I only know one person who feeds it, tbh. She feeds it alongside a balancer, micronised linseed and Hi Fi lite, if i recall correctly. Has been awhile since I last spoke to her.


----------



## Auslander (15 April 2017)

I feed it, but I'm no use in terms of measurements, as I just add 1/2 a Stubbs scoop to a scoop of soaked Veteran Vitality. It has done the trick though - the mare who has it was skinny when she arrived, and is now steadily gaining weight.


----------



## Pinkvboots (15 April 2017)

It really depends on the feed because a scoop of oats and a scoop of nuts won't weigh the same if you get my drift, you really need to weigh it if you want to feed it exactly I have fed it and I had to introduce it very slowly so start with a tiny bit and increase over a week or so, or you might find the horse won't eat it as it's very different from most feeds but they loved it once they realised it wasn't poison.


----------



## Kat (15 April 2017)

Can't help with weights, but I feed it and my very fussy horse loves it and holds weight well on it. I just used it instead of beet with my usual feed but I was able to stop using oats in winter as it worked so well for putting on weight and giving her steady usable energy. So she gets copra, linseed and alfa a molasses free


----------



## Charlie007 (15 April 2017)

Thank you for your replies.  Luckily he is eating it. I will drop the linseed as I'm not sure it really helped so he is now on just grass chaff, grass nuts and copra. It will be interesting to see if it helps just to add a little condition.


----------



## Meredith (15 April 2017)

I am not sure of the details but I think you need to feed a vitamin and mineral supplement too as copra is lacking in some things.


----------



## criso (15 April 2017)

Found this on their website

2/3 of a standard Stubbs bowl scoop (that&#8217;s about 3/4cm from the top) is 1kg DRY weight and the same scoop is 1litre of water.  

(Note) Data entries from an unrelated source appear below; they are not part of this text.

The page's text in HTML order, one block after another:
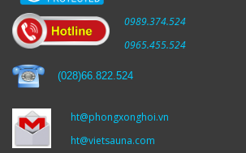
0989.374.524
0965.455.524
(028)66.822.524
ht@phongxonghoi.vn
ht@vietsauna.com
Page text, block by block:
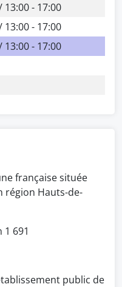
13:00 - 17:00
13:00 - 17:00
13:00 - 17:00
française située
région Hauts-de-
1 691
public de
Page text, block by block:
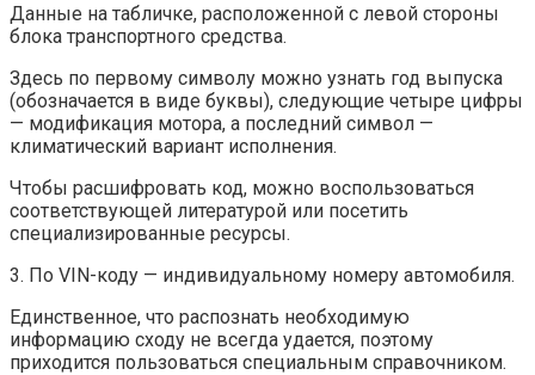
Данные на табличке, расположенной с левой стороны
блока транспортного средства.
Здесь по первому символу можно узнать год выпуска
(обозначается в виде буквы), следующие четыре цифры
— модификация мотора, а последний символ —
климатический вариант исполнения.
Чтобы расшифровать код, можно воспользоваться
соответствующей литературой или посетить
специализированные ресурсы.
3. По VIN-коду — индивидуальному номеру автомобиля.
Единственное, что распознать необходимую
информацию сходу не всегда удается, поэтому
приходится пользоваться специальным справочником.
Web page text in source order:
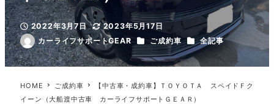
投稿日
2022年3月7日
更新日
2023年5月17日
著
者
カーライフサポートGEAR カテゴリー
ご成約車 カテゴリー
全記事
HOME ご成約車
【中古車・成約車】ＴＯＹＯＴＡ スペイドＦク
イーン（大船渡中古車 カーライフサポートＧＥＡＲ）
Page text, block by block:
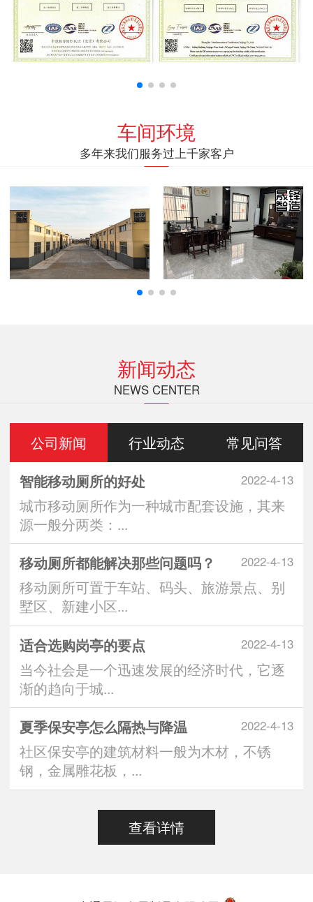
车间环境
多年来我们服务过上千家客户
新闻动态
NEWS CENTER
公司新闻 行业动态 常见问答
2022-4-13
智能移动厕所的好处
城市移动厕所作为一种城市配套设施，其来
源一般分两类：...
2022-4-13
移动厕所都能解决那些问题吗？
移动厕所可置于车站、码头、旅游景点、别
墅区、新建小区...
2022-4-13
适合选购岗亭的要点
当今社会是一个迅速发展的经济时代，它逐
渐的趋向于城...
2022-4-13
夏季保安亭怎么隔热与降温
社区保安亭的建筑材料一般为木材，不锈
钢，金属雕花板，...
查看详情

So a stubbs scoop would contain 1.5 kg


----------



## Charlie007 (16 April 2017)

criso said:



			Found this on their website

2/3 of a standard Stubbs bowl scoop (that&#8217;s about 3/4cm from the top) is 1kg DRY weight and the same scoop is 1litre of water.  

So a stubbs scoop would contain 1.5 kg
		
Click to expand...


Thank you, very helpful!!

I have also emailed them regarding adding the vits and mins.


----------



## Auslander (16 April 2017)

Charlie007 said:



			Thank you, very helpful!!

I have also emailed them regarding adding the vits and mins.
		
Click to expand...

It says on their website that you should only need to add vits and mins for breeding and youngstock
http://www.stanceequine.co.uk/uk/product-coolstance-copra


----------



## NOISYGIRL (20 April 2017)

I would feed either linseed or copra to be honest both high in oil


----------



## DonskiWA (22 April 2017)

I just feed a cup to my boys just to increase the palatability of their boring low starch, low sugar feeds.  They gobble down their vegies that way.


----------



## Charlie007 (23 April 2017)

Little monkey has stopped eating it!! Will try and reintroduce it soon!@


----------



## Pinkvboots (23 April 2017)

Oh dear ! I found I had to increase it really slowly to start with and one of my horses doesn't like a huge feed he will leave some of it especially a morning feed so I always make that feed smaller and the evening feed bigger as he eats it overnight, might be worth trying.


----------